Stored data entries
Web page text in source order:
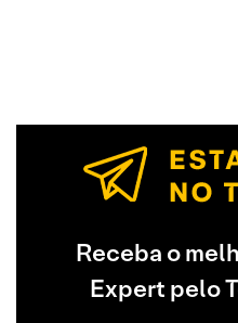
Receba o
Expert pelo
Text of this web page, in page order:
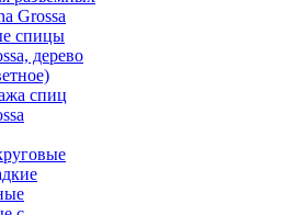
Grossa
спицы
дерево
спиц
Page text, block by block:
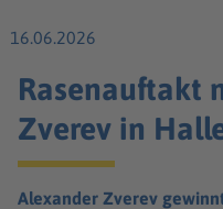
16.06.2026
Rasenauftakt
Zverev in
Alexander Zverev

» **Task requirements**: Print every entry verbatim and leave all pictures out.

» **Reply to the task**:
Web page text in source order:
Receba o
Expert pelo
Text of this web page, in page order:
Grossa
спицы
дерево
спиц
Page text, block by block:
16.06.2026
Rasenauftakt
Zverev in
Alexander Zverev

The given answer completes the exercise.